• _Task directions_
Omit all images, then repeat exactly the lines below from the one containing "form to send in your requests, queries, and" through the one containing "Customizable Black Single-Use", both ends included.

• _Provided data_
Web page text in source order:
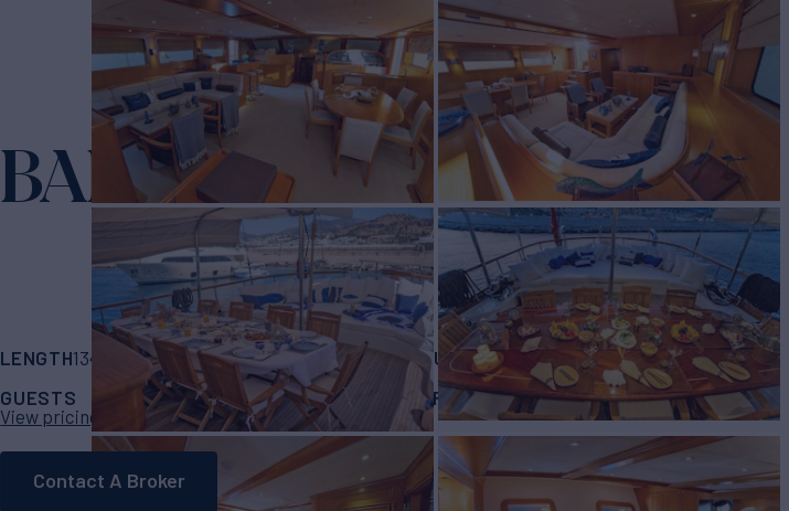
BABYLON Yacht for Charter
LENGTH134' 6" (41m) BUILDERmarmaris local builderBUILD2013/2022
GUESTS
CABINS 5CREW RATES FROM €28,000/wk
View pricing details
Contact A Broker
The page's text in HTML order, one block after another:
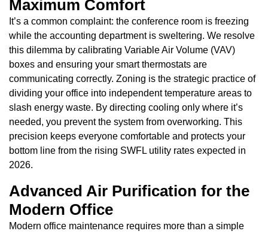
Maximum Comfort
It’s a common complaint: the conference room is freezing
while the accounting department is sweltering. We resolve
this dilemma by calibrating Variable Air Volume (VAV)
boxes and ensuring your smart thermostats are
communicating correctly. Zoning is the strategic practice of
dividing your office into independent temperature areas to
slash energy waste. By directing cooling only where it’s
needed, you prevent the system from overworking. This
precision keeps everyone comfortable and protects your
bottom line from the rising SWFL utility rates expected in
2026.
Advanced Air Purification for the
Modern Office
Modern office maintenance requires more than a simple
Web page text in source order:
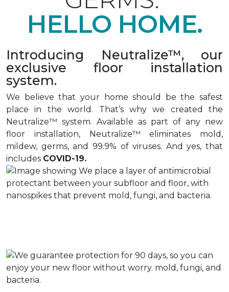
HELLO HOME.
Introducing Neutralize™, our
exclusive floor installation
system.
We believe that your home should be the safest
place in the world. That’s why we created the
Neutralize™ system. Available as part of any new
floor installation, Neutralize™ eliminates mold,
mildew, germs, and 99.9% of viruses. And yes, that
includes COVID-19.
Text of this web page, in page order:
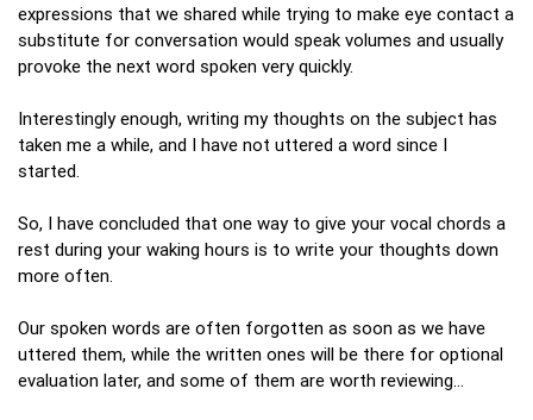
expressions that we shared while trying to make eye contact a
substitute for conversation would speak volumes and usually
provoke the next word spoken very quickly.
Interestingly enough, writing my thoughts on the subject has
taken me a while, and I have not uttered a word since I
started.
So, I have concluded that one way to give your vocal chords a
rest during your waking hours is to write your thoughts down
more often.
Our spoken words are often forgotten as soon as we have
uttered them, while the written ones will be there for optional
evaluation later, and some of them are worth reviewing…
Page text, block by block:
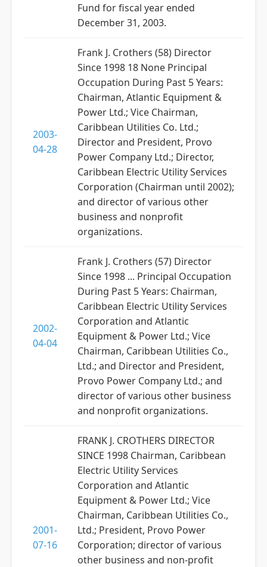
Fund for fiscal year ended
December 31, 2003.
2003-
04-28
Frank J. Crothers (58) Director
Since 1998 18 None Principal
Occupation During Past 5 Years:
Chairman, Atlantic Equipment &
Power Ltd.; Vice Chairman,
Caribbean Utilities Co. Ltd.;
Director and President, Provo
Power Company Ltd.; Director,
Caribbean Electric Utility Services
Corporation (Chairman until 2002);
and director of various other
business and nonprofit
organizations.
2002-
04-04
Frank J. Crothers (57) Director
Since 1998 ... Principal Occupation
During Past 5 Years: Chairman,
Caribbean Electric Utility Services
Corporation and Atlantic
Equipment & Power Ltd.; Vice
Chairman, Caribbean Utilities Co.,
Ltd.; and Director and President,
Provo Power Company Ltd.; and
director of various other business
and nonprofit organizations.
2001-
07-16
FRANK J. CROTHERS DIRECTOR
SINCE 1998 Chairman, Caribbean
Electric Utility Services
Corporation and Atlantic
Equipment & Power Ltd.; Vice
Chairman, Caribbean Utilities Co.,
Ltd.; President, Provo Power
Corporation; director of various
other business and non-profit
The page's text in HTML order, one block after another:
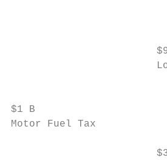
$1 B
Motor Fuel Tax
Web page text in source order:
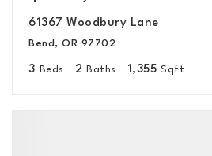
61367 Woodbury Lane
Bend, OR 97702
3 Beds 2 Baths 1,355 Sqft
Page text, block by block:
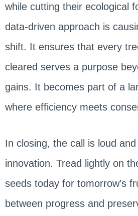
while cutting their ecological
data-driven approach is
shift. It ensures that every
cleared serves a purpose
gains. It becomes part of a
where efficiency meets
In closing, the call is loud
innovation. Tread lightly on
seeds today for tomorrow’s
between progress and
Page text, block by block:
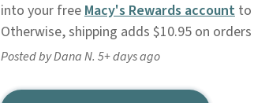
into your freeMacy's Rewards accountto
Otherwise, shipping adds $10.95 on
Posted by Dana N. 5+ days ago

--

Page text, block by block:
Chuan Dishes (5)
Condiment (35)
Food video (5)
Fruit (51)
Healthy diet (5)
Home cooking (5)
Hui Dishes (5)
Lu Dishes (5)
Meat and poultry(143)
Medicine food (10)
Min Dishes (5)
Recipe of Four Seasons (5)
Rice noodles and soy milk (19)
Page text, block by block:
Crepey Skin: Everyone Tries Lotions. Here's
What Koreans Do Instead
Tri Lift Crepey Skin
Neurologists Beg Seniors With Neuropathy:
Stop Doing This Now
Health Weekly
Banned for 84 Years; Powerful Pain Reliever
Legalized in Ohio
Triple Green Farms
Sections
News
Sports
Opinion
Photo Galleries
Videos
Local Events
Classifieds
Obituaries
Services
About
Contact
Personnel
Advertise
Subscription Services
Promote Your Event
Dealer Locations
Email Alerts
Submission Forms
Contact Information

--

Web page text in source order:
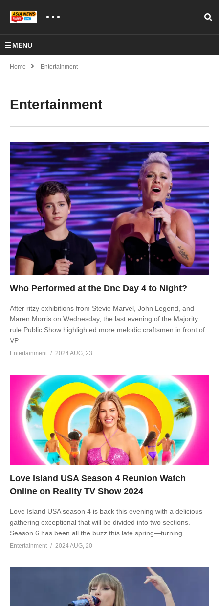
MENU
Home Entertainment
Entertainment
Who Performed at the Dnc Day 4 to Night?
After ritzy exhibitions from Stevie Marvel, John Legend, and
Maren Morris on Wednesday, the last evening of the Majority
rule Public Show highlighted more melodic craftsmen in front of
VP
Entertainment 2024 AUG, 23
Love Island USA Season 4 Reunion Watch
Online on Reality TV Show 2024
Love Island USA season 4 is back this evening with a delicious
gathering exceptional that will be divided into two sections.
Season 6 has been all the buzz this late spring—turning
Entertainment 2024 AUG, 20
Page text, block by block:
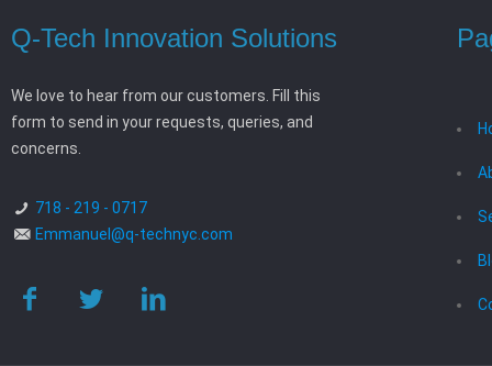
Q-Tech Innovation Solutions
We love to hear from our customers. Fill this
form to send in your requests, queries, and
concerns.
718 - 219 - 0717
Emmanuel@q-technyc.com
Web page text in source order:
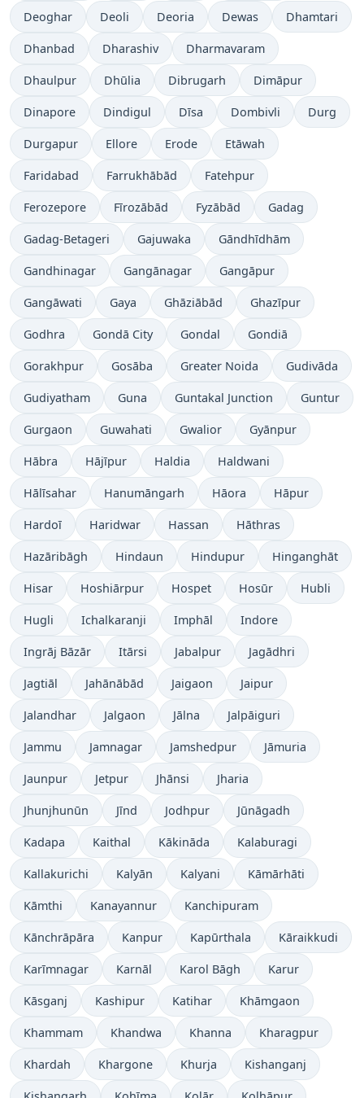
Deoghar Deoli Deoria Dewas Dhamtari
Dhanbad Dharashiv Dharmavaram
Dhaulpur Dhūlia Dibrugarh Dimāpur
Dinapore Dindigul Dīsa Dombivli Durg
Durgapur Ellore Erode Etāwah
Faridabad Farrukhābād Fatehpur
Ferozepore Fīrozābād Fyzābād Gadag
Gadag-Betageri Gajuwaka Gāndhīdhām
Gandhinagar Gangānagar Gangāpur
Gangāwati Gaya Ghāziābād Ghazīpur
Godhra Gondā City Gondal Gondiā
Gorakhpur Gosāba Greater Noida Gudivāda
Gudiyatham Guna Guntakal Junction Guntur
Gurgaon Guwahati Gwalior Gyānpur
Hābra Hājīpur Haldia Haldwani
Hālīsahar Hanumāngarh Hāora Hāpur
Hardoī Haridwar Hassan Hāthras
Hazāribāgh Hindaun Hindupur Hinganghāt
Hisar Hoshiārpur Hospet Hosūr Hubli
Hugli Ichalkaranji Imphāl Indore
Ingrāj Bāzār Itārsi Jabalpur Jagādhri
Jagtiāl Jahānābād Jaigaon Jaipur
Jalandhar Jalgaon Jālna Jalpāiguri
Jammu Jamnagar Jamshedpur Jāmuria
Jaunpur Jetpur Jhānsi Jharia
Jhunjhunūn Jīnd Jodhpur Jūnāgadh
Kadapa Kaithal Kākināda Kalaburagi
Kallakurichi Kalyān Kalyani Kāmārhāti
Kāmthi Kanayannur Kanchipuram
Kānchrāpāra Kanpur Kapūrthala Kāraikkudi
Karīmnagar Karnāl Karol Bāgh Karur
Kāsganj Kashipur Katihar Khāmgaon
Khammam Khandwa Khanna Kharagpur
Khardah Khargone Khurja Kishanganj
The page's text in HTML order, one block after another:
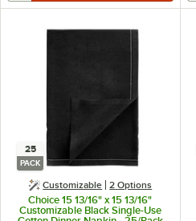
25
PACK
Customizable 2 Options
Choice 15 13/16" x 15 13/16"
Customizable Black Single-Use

• _Answer section_
form to send in your requests, queries, and
concerns.
718 - 219 - 0717
Emmanuel@q-technyc.com
Web page text in source order:
Deoghar Deoli Deoria Dewas Dhamtari
Dhanbad Dharashiv Dharmavaram
Dhaulpur Dhūlia Dibrugarh Dimāpur
Dinapore Dindigul Dīsa Dombivli Durg
Durgapur Ellore Erode Etāwah
Faridabad Farrukhābād Fatehpur
Ferozepore Fīrozābād Fyzābād Gadag
Gadag-Betageri Gajuwaka Gāndhīdhām
Gandhinagar Gangānagar Gangāpur
Gangāwati Gaya Ghāziābād Ghazīpur
Godhra Gondā City Gondal Gondiā
Gorakhpur Gosāba Greater Noida Gudivāda
Gudiyatham Guna Guntakal Junction Guntur
Gurgaon Guwahati Gwalior Gyānpur
Hābra Hājīpur Haldia Haldwani
Hālīsahar Hanumāngarh Hāora Hāpur
Hardoī Haridwar Hassan Hāthras
Hazāribāgh Hindaun Hindupur Hinganghāt
Hisar Hoshiārpur Hospet Hosūr Hubli
Hugli Ichalkaranji Imphāl Indore
Ingrāj Bāzār Itārsi Jabalpur Jagādhri
Jagtiāl Jahānābād Jaigaon Jaipur
Jalandhar Jalgaon Jālna Jalpāiguri
Jammu Jamnagar Jamshedpur Jāmuria
Jaunpur Jetpur Jhānsi Jharia
Jhunjhunūn Jīnd Jodhpur Jūnāgadh
Kadapa Kaithal Kākināda Kalaburagi
Kallakurichi Kalyān Kalyani Kāmārhāti
Kāmthi Kanayannur Kanchipuram
Kānchrāpāra Kanpur Kapūrthala Kāraikkudi
Karīmnagar Karnāl Karol Bāgh Karur
Kāsganj Kashipur Katihar Khāmgaon
Khammam Khandwa Khanna Kharagpur
Khardah Khargone Khurja Kishanganj
The page's text in HTML order, one block after another:
25
PACK
Customizable 2 Options
Choice 15 13/16" x 15 13/16"
Customizable Black Single-Use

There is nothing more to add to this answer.